Troy Queef

TROY TESTS…

by
troyqueef.jpgThe insistent urgency of the alarm shatters my shallow sleep like so many rocks thrown through the window of a fresh morning. Yet in truth my sleep’s fitful unrest has given me precious little perchance to dream. After all, how could I truly take a business class return to the Land of Nod when I knew what was awaiting as soon as the sun made its sneaky creep over the horizon’s lazy threshold. Clothes are thrown on with a careless speed that would make Gok Wan gasp. A breakfast is ingested with a vainglorious velocity that would cause a wolf blush. All functional actions seem to happen at the breathless and breakneck of a Buster Keaton DVD jammed on four times fast forward. At last I leave the house with the urgency of a diarrhea wracked cheetah and there in front of me is the reason for all this early a.m. hurrying and harrying: a perfect shape draped in ravishing red paintwork sits four square on the driveway. Oasis said Dig Out Your Soul. No need for digging Noel, my Soul is right here before me.

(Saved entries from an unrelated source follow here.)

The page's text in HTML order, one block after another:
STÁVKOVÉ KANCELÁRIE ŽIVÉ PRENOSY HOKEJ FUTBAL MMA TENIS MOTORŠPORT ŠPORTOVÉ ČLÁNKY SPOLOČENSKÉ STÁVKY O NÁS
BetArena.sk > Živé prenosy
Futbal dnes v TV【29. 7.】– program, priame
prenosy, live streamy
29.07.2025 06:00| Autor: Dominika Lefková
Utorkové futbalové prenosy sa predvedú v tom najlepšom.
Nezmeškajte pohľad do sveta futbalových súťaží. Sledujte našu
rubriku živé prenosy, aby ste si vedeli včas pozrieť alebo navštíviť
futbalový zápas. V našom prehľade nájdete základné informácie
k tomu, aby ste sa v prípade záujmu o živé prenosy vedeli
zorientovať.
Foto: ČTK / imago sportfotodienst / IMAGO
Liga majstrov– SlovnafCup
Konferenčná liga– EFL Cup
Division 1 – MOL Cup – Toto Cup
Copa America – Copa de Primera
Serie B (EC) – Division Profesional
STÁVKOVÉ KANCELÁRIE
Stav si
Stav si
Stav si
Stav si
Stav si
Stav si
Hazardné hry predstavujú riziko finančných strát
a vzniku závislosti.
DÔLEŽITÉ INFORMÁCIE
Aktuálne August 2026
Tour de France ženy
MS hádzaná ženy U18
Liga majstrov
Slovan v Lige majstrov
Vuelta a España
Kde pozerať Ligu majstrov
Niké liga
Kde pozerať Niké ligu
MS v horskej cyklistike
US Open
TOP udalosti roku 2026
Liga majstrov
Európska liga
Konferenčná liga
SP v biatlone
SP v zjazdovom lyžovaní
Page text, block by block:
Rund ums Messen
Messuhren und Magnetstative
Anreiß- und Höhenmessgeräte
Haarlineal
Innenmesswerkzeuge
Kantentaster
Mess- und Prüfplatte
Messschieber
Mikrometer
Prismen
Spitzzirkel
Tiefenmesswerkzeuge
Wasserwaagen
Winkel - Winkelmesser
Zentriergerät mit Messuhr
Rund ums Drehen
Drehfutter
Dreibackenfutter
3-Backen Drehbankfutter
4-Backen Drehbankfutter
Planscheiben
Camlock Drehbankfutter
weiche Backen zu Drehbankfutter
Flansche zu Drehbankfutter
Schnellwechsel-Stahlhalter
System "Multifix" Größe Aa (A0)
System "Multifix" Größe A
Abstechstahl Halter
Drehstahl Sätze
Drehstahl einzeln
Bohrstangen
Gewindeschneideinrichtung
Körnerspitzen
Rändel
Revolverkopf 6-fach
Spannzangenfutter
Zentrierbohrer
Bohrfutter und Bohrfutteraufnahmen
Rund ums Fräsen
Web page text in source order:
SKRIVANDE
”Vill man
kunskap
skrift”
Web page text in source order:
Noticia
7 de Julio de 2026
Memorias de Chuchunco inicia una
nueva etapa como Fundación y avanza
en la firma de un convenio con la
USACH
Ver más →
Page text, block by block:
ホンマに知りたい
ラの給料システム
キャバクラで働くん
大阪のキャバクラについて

That’s right, the sensuous steed that stirred my slumbers is Kia’s new family friendly funkster, a tantalising take on the age old question of how to make a B/C-segment five door sing with a little more zing. The Soul’s style certainly takes that eternal question mark and drop kicks it into a week on Thursday; you won’t mistake this kid karting, dog dropping, teenager toting, bicycle barracking , windsurfer whisking multi-tasking marvel for a feebly fenestrated van. This Kia sits loud and proud, comfortable in its own artfully blocky skin.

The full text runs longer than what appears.